Я стоял, поникнув головой. Потом поднял взгляд на Дмитрия.
— Слово даёшь?
— Даю.
— Не обманешь?
— Нет.
Я стоял, сложив опущенные руки перед собой и смотрел ему в глаза. Глаза не врали.
— Я верю тебе, князь, — сказал я, надавил пальцем на камень перстня, и сделал маленький шаг к нему, чуть выдвинув вперёд свою правую руку раскрытой ладонью вверх.

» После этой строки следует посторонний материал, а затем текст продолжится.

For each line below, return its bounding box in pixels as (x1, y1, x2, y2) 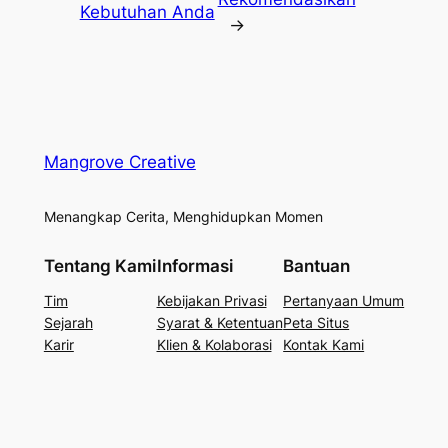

Он поднялся с кресла и подошёл ко мне. Посмотрел на мою ладонь, и уверенно пожал её. Яд из моего перстня смочил ему ладонь.
— Не волнуйся так, — сказал он, растирая мой «пот» другой ладонью. — Вот это и есть «политик». Искусство договариваться.
* * *
— Согласен. Это и есть настоящий «политик», — подтвердил я его слова и свои мысли, тщательно смывая яд с тонкой силиконовой перчатки «под натуральную кожу». Хотя я и принял противоядие, но гигиену никто не отменял, да и пригодиться ещё может сей «реквизит».
Фамильный перстень князей Телятевских, отданный мне дедом Михаилом, я переделал «на всякий случай» ещё там, в двадцать первом веке и заполнил димексидом, смешенным один к трём с весьма распространённым здесь «долгоиграющим» ядом.